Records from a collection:
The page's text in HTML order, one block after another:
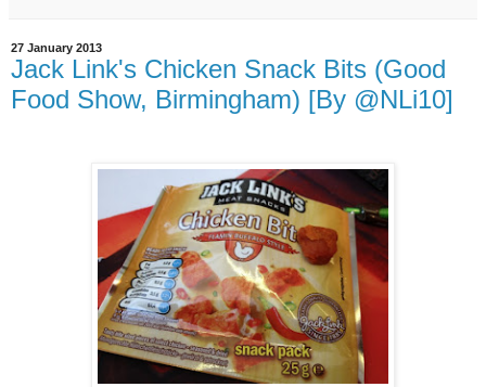
27 January 2013
Jack Link's Chicken Snack Bits (Good
Food Show, Birmingham) [By @NLi10]
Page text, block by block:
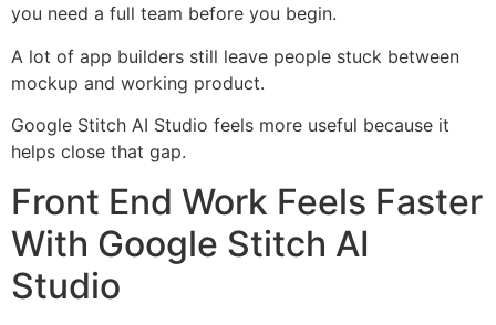
you need a full team before you begin.
A lot of app builders still leave people stuck between
mockup and working product.
Google Stitch AI Studio feels more useful because it
helps close that gap.
Front End Work Feels Faster
With Google Stitch AI
Studio
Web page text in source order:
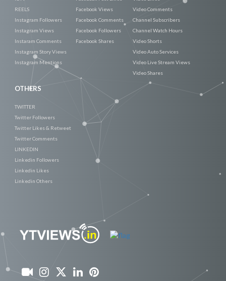
REELS
Instagram Followers
Instagram Views
Instaram Comments
Instagram Story Views
Instagram Mentions
Facebook Views
Facebook Comments
Facebook Followers
Facebook Shares
Video Comments
Channel Subscribers
Channel Watch Hours
Video Shorts
Video Auto Services
Video Live Stream Views
Video Shares
OTHERS
TWITTER
Twitter Followers
Twitter Likes & Retweet
Twitter Comments
LINKEDIN
Linkedin Followers
Linkedin Likes
Linkedin Others
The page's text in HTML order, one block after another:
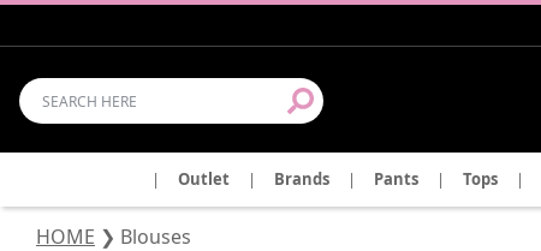
| Outlet | Brands | Pants | Tops |
HOME ❯ Blouses
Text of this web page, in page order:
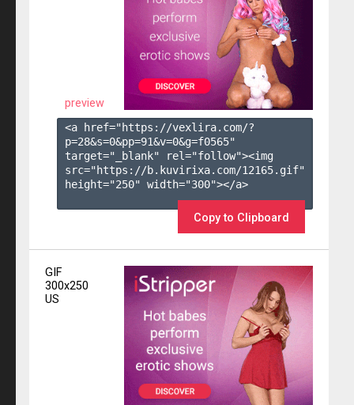
preview
<a href="https://vexlira.com/?
p=28&s=0&pp=91&v=0&g=f0565"
target="_blank" rel="follow"><img
src="https://b.kuvirixa.com/12165.gif"
height="250" width="300"></a>
Copy to Clipboard
GIF
300x250
US
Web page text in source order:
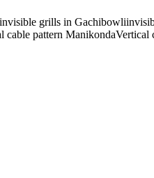
invisible grills in Gachibowli
cable pattern ManikondaVertical
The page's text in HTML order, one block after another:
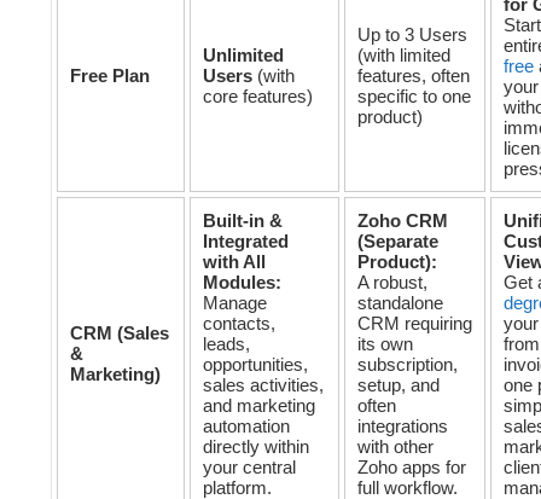
Free Plan
Unlimited
Users (with
core features)
Up to 3 Users
(with limited
features, often
specific to one
product)
for
free
CRM (Sales
&
Marketing)
Built-in &
Integrated
with All
Modules:
Manage
contacts,
leads,
opportunities,
sales activities,
and marketing
automation
directly within
your central
platform.
Zoho CRM
(Separate
Product):
A robust,
standalone
CRM requiring
its own
subscription,
setup, and
often
integrations
with other
Zoho apps for
full workflow.
Get
one
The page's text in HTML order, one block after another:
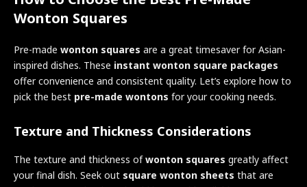
Wonton Squares
Pre-made wonton squares are a great timesaver for Asian-
inspired dishes. These instant wonton square packages
offer convenience and consistent quality. Let’s explore how to
pick the best pre-made wontons for your cooking needs.
Texture and Thickness Considerations
The texture and thickness ofwonton squares greatly affect
your final dish. Seek out square wonton sheets that are
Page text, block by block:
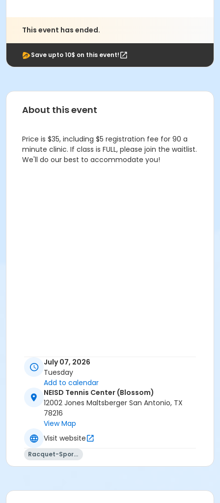
This event has ended.
Save upto 10$ on this event!
About this event
Price is $35, including $5 registration fee for 90 a
minute clinic. If class is FULL, please join the waitlist.
We'll do our best to accommodate you!
July 07, 2026
Tuesday
Add to calendar
NEISD Tennis Center (Blossom)
12002 Jones Maltsberger San Antonio, TX
78216
View Map
Visit website
Racquet-Sports
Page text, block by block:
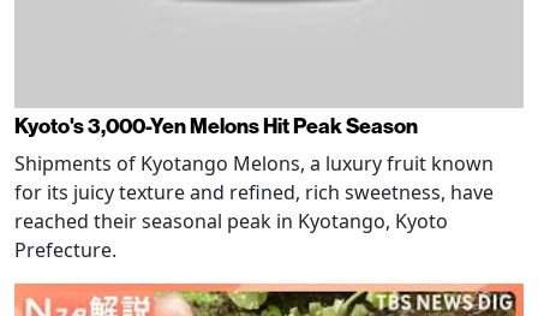
Kyoto's 3,000-Yen Melons Hit Peak Season
Shipments of Kyotango Melons, a luxury fruit known
for its juicy texture and refined, rich sweetness, have
reached their seasonal peak in Kyotango, Kyoto
Prefecture.
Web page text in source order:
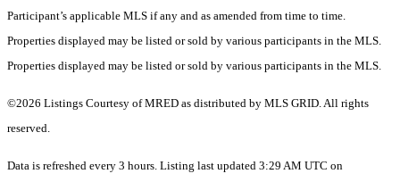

What this task involves:
Repeat the entries above exactly and skip the images.

Task result:
The page's text in HTML order, one block after another:
27 January 2013
Jack Link's Chicken Snack Bits (Good
Food Show, Birmingham) [By @NLi10]
Page text, block by block:
you need a full team before you begin.
A lot of app builders still leave people stuck between
mockup and working product.
Google Stitch AI Studio feels more useful because it
helps close that gap.
Front End Work Feels Faster
With Google Stitch AI
Studio
Web page text in source order:
REELS
Instagram Followers
Instagram Views
Instaram Comments
Instagram Story Views
Instagram Mentions
Facebook Views
Facebook Comments
Facebook Followers
Facebook Shares
Video Comments
Channel Subscribers
Channel Watch Hours
Video Shorts
Video Auto Services
Video Live Stream Views
Video Shares
OTHERS
TWITTER
Twitter Followers
Twitter Likes & Retweet
Twitter Comments
LINKEDIN
Linkedin Followers
Linkedin Likes
Linkedin Others
The page's text in HTML order, one block after another:
| Outlet | Brands | Pants | Tops |
HOME ❯ Blouses
Text of this web page, in page order:
preview
<a href="https://vexlira.com/?
p=28&s=0&pp=91&v=0&g=f0565"
target="_blank" rel="follow"><img
src="https://b.kuvirixa.com/12165.gif"
height="250" width="300"></a>
Copy to Clipboard
GIF
300x250
US
Web page text in source order:
invisible grills in Gachibowli
cable pattern ManikondaVertical
The page's text in HTML order, one block after another:
Free Plan
Unlimited
Users (with
core features)
Up to 3 Users
(with limited
features, often
specific to one
product)
for
free
CRM (Sales
&
Marketing)
Built-in &
Integrated
with All
Modules:
Manage
contacts,
leads,
opportunities,
sales activities,
and marketing
automation
directly within
your central
platform.
Zoho CRM
(Separate
Product):
A robust,
standalone
CRM requiring
its own
subscription,
setup, and
often
integrations
with other
Zoho apps for
full workflow.
Get
one
The page's text in HTML order, one block after another:
Wonton Squares
Pre-made wonton squares are a great timesaver for Asian-
inspired dishes. These instant wonton square packages
offer convenience and consistent quality. Let’s explore how to
pick the best pre-made wontons for your cooking needs.
Texture and Thickness Considerations
The texture and thickness ofwonton squares greatly affect
your final dish. Seek out square wonton sheets that are
Page text, block by block:
This event has ended.
Save upto 10$ on this event!
About this event
Price is $35, including $5 registration fee for 90 a
minute clinic. If class is FULL, please join the waitlist.
We'll do our best to accommodate you!
July 07, 2026
Tuesday
Add to calendar
NEISD Tennis Center (Blossom)
12002 Jones Maltsberger San Antonio, TX
78216
View Map
Visit website
Racquet-Sports
Page text, block by block:
Kyoto's 3,000-Yen Melons Hit Peak Season
Shipments of Kyotango Melons, a luxury fruit known
for its juicy texture and refined, rich sweetness, have
reached their seasonal peak in Kyotango, Kyoto
Prefecture.
Web page text in source order:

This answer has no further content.